Though the majority of indices, and in particular insulin sensitivity (HOMA-R: 1.35 +/- 0.13 vs. 1.65 +/- 0.14; OGIS: 492.7 +/- 6.3 vs. 496.4 +/- 9.4 mL min(-1) m(-2)), were not significantly different in the two groups, the beta-cell glucose sensitivity obtained by modelling analysis was lower in fGDM (108 +/- 14 vs. 165 +/- 22 pmol min(-1) m(-2) mM(-1), P = 0.031).
Impairment of beta-cell glucose sensitivity may be an intrinsic risk factor in fGDM independently of obesity and hyperglycaemia. Furthermore, we have shown that modelling analysis, in contrast to the empirical parameters, may be able to detect early beta-cell alterations in fGDM women.
既往妊娠期糖尿病(fGDM)是2型糖尿病发生的一种风险状况。既往妊娠期糖尿病常表现为肥胖和高血糖,这可能是伴随的和独立的风险因素。

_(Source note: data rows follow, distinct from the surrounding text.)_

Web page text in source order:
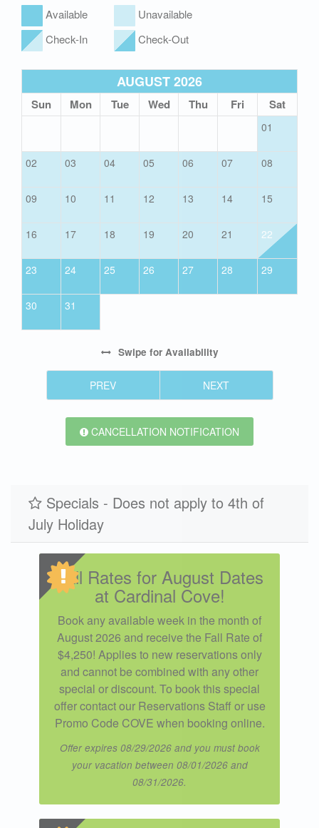
Available
Unavailable
Check-In
Check-Out
AUGUST 2026
Sun Mon Tue Wed Thu Fri Sat
01
02 03 04 05 06 07 08
09 10 11 12 13 14 15
16 17 18 19 20 21 22
23 24 25 26 27 28 29
30 31
Swipe for Availability
PREV NEXT
CANCELLATION NOTIFICATION
Specials - Does not apply to 4th of
July Holiday
Fall Rates for August Dates
at Cardinal Cove!
Book any available week in the month of
August 2026 and receive the Fall Rate of
$4,250! Applies to new reservations only
and cannot be combined with any other
special or discount. To book this special
offer contact our Reservations Staff or use
Promo Code COVE when booking online.
Offer expires 08/29/2026 and you must book
your vacation between 08/01/2026 and
08/31/2026.
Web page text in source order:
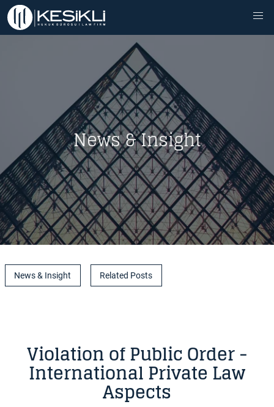
News & Insight
News & Insight Related Posts
Violation of Public Order -
International Private Law
Aspects
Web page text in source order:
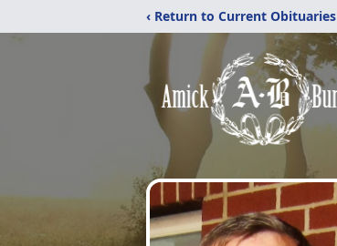
‹ Return to Current Obituaries
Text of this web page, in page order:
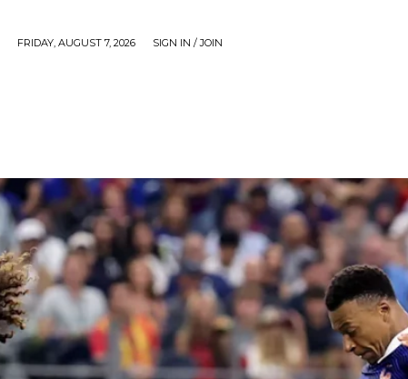
FRIDAY, AUGUST 7, 2026 SIGN IN / JOIN
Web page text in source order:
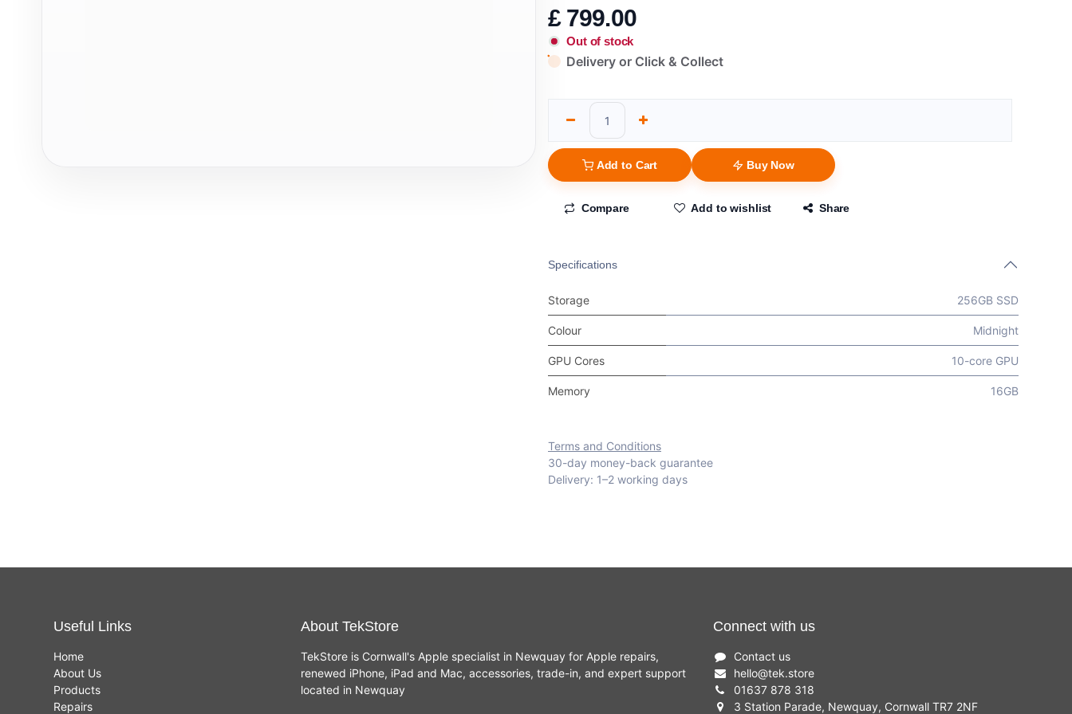
£ 799.00
Out of stock
Delivery or Click & Collect
Add to Cart Buy Now
Compare Add to wishlist Share
Specifications
Storage 256GB SSD
Colour Midnight
GPU Cores 10-core GPU
Memory 16GB
Terms and Conditions
30-day money-back guarantee
Delivery: 1–2 working days
Useful Links
Home
About Us
Products
Repairs
About TekStore
TekStore is Cornwall's Apple specialist in Newquay for Apple repairs,
renewed iPhone, iPad and Mac, accessories, trade-in, and expert support
located in Newquay
Connect with us
Contact us
hello@tek.store
01637 878 318
3 Station Parade, Newquay, Cornwall TR7 2NF

为评估未合并肥胖和高血糖的fGDM患者的胰岛素敏感性和β细胞功能,我们研究了24名体重正常的fGDM女性和23名年龄匹配(全队列平均年龄30.7±0.7岁)、体重指数相当(22.2±0.3kg/m²)且空腹及120分钟时血糖无差异的对照女性。计算了多个胰岛素敏感性和β细胞功能指标:稳态模型评估胰岛素抵抗指数(HOMA-R)、口服葡萄糖耐量试验衍生的胰岛素敏感性指数(OGIS)、胰岛素生成指数、胰岛素分泌和β细胞功能的其他经验性指标,以及使用β细胞模型获得的指标。
尽管大多数指标,尤其是胰岛素敏感性(HOMA-R:1.35±0.13 vs. 1.65±0.14;OGIS:492.7±6.3 vs. 496.4±9.4 mL·min⁻¹·m⁻²)在两组间无显著差异,但通过模型分析得到的β细胞葡萄糖敏感性在fGDM患者中较低(108±14 vs. 165±22 pmol·min⁻¹·m⁻²·mM⁻¹,P = 0.031)。
β细胞葡萄糖敏感性受损可能是fGDM中独立于肥胖和高血糖的内在风险因素。此外,我们已表明,与经验性参数相比,模型分析可能能够检测fGDM女性早期的β细胞改变。